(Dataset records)

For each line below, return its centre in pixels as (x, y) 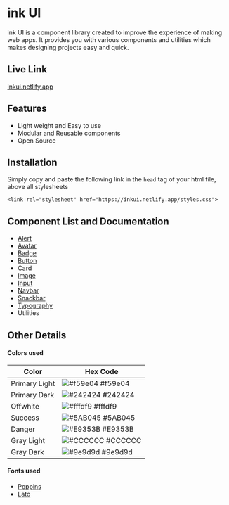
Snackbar (31, 298)
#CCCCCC (124, 440)
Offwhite (25, 406)
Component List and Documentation (89, 221)
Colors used (25, 353)
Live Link (27, 69)
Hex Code (102, 371)
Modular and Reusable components (69, 133)
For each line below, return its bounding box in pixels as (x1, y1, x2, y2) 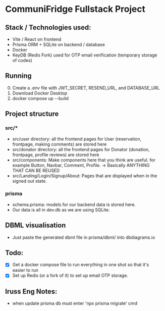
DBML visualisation (5, 221, 66, 230)
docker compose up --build (12, 95, 69, 101)
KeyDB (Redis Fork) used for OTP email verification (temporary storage (12, 52, 158, 58)
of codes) (12, 57, 32, 63)
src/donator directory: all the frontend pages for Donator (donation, (12, 146, 150, 152)
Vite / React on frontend (12, 36, 61, 42)
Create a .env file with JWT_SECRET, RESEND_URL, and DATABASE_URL (12, 85, 160, 91)
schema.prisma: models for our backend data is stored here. (12, 202, 136, 207)
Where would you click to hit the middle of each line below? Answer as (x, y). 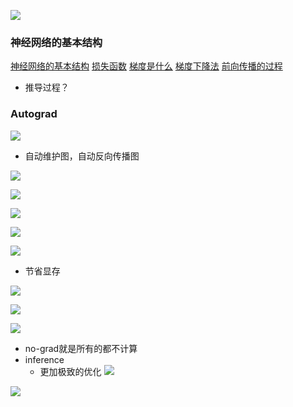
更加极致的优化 (70, 371)
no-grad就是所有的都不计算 (81, 348)
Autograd (34, 114)
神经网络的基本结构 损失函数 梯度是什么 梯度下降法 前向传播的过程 (146, 66)
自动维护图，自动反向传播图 (82, 156)
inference (44, 359)
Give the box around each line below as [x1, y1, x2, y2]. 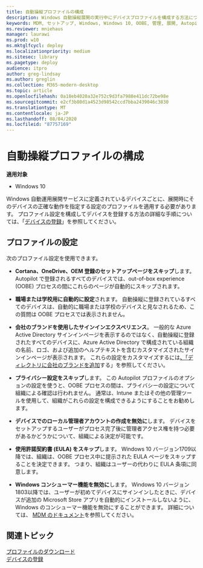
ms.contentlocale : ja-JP [6, 110, 69, 116]
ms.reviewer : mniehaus [6, 25, 63, 32]
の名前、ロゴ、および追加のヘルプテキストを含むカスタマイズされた [14, 346, 184, 353]
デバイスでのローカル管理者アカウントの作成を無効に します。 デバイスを [14, 417, 196, 424]
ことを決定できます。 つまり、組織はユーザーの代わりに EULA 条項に [20, 460, 192, 467]
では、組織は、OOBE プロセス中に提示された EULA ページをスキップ [20, 452, 192, 460]
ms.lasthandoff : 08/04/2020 [6, 116, 77, 122]
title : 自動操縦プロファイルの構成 [6, 8, 84, 15]
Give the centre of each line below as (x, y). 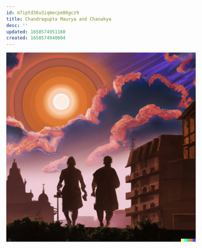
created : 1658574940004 (36, 38)
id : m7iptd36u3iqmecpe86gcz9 (43, 13)
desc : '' (17, 25)
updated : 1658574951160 (36, 32)
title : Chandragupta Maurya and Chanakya (59, 19)
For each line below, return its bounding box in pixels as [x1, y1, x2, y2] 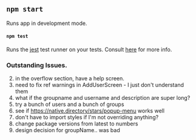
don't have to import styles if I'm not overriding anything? [15, 114, 159, 121]
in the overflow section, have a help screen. [15, 75, 124, 82]
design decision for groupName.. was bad [15, 127, 120, 134]
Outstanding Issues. [6, 61, 68, 69]
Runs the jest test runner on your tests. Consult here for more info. [6, 46, 172, 54]
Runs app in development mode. [6, 19, 87, 27]
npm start [6, 5, 44, 14]
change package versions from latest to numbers [15, 120, 138, 127]
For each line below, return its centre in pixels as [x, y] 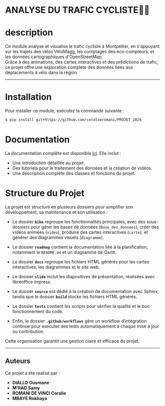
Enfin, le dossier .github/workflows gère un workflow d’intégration [80, 321]
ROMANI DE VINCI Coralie [39, 393]
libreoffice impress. [32, 282]
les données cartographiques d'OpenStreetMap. [54, 57]
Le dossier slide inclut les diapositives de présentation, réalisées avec [83, 276]
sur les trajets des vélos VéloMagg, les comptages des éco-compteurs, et [80, 52]
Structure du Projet [45, 193]
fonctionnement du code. [38, 311]
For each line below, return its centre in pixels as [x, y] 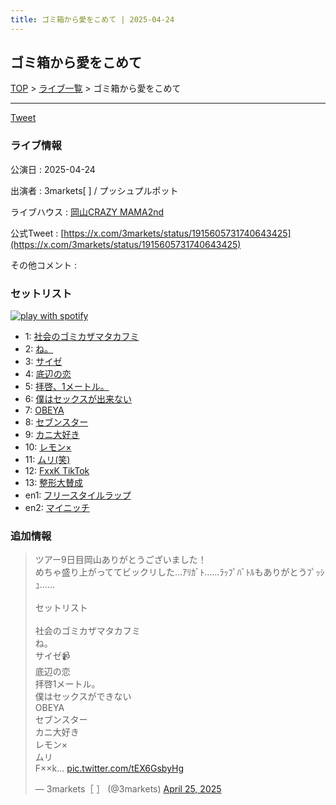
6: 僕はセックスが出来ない [78, 399]
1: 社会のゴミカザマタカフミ [82, 337]
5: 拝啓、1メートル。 [67, 387]
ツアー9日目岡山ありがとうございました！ [120, 560]
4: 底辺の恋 [48, 374]
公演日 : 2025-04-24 [53, 169]
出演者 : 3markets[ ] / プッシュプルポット [94, 190]
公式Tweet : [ [37, 233]
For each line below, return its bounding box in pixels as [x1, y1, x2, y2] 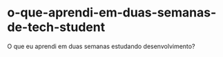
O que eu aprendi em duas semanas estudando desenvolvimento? [7, 42, 195, 50]
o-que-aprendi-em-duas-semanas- [7, 5, 217, 21]
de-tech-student [7, 19, 106, 35]
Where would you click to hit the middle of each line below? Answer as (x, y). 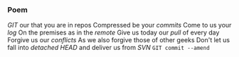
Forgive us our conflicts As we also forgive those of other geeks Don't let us (118, 40)
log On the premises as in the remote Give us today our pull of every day (113, 32)
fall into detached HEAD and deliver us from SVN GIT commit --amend (108, 48)
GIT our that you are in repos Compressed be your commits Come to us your (119, 25)
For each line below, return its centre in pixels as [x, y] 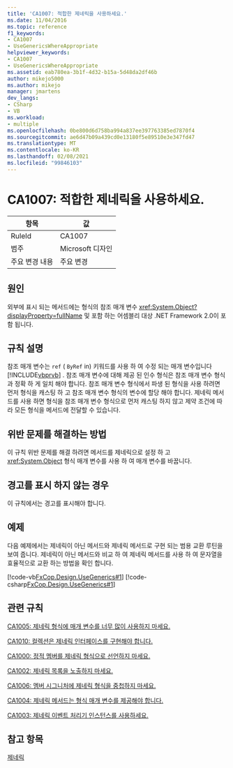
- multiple [23, 124]
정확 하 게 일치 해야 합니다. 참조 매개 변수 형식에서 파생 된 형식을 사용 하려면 [118, 384]
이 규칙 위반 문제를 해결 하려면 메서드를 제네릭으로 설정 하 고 [89, 452]
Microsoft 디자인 [86, 249]
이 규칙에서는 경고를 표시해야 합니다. [57, 503]
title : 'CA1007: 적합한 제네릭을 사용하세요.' [67, 14]
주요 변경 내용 [32, 261]
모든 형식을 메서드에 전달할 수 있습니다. [67, 410]
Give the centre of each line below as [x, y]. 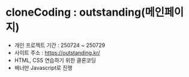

__Problem requirements__
Exactly as given, transcribe every line of the data, but not its images.

__Task response__
For each line below, return its centre in pixels as (x, y) 
Snackbar (31, 298)
#CCCCCC (124, 440)
Offwhite (25, 406)
Component List and Documentation (89, 221)
Colors used (25, 353)
Live Link (27, 69)
Hex Code (102, 371)
Modular and Reusable components (69, 133)
For each line below, return its bounding box in pixels as (x1, y1, x2, y2) 
DBML visualisation (5, 221, 66, 230)
docker compose up --build (12, 95, 69, 101)
KeyDB (Redis Fork) used for OTP email verification (temporary storage (12, 52, 158, 58)
of codes) (12, 57, 32, 63)
src/donator directory: all the frontend pages for Donator (donation, (12, 146, 150, 152)
Vite / React on frontend (12, 36, 61, 42)
Create a .env file with JWT_SECRET, RESEND_URL, and DATABASE_URL (12, 85, 160, 91)
schema.prisma: models for our backend data is stored here. (12, 202, 136, 207)
Where would you click to hit the middle of each line below? Answer as (x, y). 
更加极致的优化 (70, 371)
no-grad就是所有的都不计算 (81, 348)
Autograd (34, 114)
神经网络的基本结构 损失函数 梯度是什么 梯度下降法 前向传播的过程 (146, 66)
自动维护图，自动反向传播图 (82, 156)
inference (44, 359)
Give the box around each line below as [x1, y1, x2, y2]. 
ms.contentlocale : ja-JP [6, 110, 69, 116]
ms.reviewer : mniehaus [6, 25, 63, 32]
の名前、ロゴ、および追加のヘルプテキストを含むカスタマイズされた [14, 346, 184, 353]
デバイスでのローカル管理者アカウントの作成を無効に します。 デバイスを [14, 417, 196, 424]
ことを決定できます。 つまり、組織はユーザーの代わりに EULA 条項に [20, 460, 192, 467]
では、組織は、OOBE プロセス中に提示された EULA ページをスキップ [20, 452, 192, 460]
ms.lasthandoff : 08/04/2020 [6, 116, 77, 122]
title : 自動操縦プロファイルの構成 [6, 8, 84, 15]
Give the centre of each line below as (x, y). 
created : 1658574940004 (36, 38)
id : m7iptd36u3iqmecpe86gcz9 (43, 13)
desc : '' (17, 25)
updated : 1658574951160 (36, 32)
title : Chandragupta Maurya and Chanakya (59, 19)
For each line below, return its bounding box in pixels as [x1, y1, x2, y2] 
don't have to import styles if I'm not overriding anything? [15, 114, 159, 121]
in the overflow section, have a help screen. [15, 75, 124, 82]
design decision for groupName.. was bad [15, 127, 120, 134]
Outstanding Issues. [6, 61, 68, 69]
Runs the jest test runner on your tests. Consult here for more info. [6, 46, 172, 54]
Runs app in development mode. [6, 19, 87, 27]
npm start [6, 5, 44, 14]
change package versions from latest to numbers [15, 120, 138, 127]
For each line below, return its centre in pixels as [x, y] 
Enfin, le dossier .github/workflows gère un workflow d’intégration [80, 321]
ROMANI DE VINCI Coralie [39, 393]
libreoffice impress. [32, 282]
les données cartographiques d'OpenStreetMap. [54, 57]
Le dossier slide inclut les diapositives de présentation, réalisées avec [83, 276]
sur les trajets des vélos VéloMagg, les comptages des éco-compteurs, et [80, 52]
Structure du Projet [45, 193]
fonctionnement du code. [38, 311]
For each line below, return its centre in pixels as [x, y] 
6: 僕はセックスが出来ない [78, 399]
1: 社会のゴミカザマタカフミ [82, 337]
5: 拝啓、1メートル。 [67, 387]
ツアー9日目岡山ありがとうございました！ [120, 560]
4: 底辺の恋 [48, 374]
公演日 : 2025-04-24 [53, 169]
出演者 : 3markets[ ] / プッシュプルポット [94, 190]
公式Tweet : [ [37, 233]
For each line below, return its bounding box in pixels as [x1, y1, x2, y2] 
O que eu aprendi em duas semanas estudando desenvolvimento? [7, 42, 195, 50]
o-que-aprendi-em-duas-semanas- [7, 5, 217, 21]
de-tech-student [7, 19, 106, 35]
Where would you click to hit the middle of each line below? Answer as (x, y). 
Forgive us our conflicts As we also forgive those of other geeks Don't let us (118, 40)
log On the premises as in the remote Give us today our pull of every day (113, 32)
fall into detached HEAD and deliver us from SVN GIT commit --amend (108, 48)
GIT our that you are in repos Compressed be your commits Come to us your (119, 25)
For each line below, return its centre in pixels as [x, y] 
- multiple [23, 124]
정확 하 게 일치 해야 합니다. 참조 매개 변수 형식에서 파생 된 형식을 사용 하려면 [118, 384]
이 규칙 위반 문제를 해결 하려면 메서드를 제네릭으로 설정 하 고 [89, 452]
Microsoft 디자인 [86, 249]
이 규칙에서는 경고를 표시해야 합니다. [57, 503]
title : 'CA1007: 적합한 제네릭을 사용하세요.' [67, 14]
주요 변경 내용 [32, 261]
모든 형식을 메서드에 전달할 수 있습니다. [67, 410]
Give the centre of each line below as [x, y]. 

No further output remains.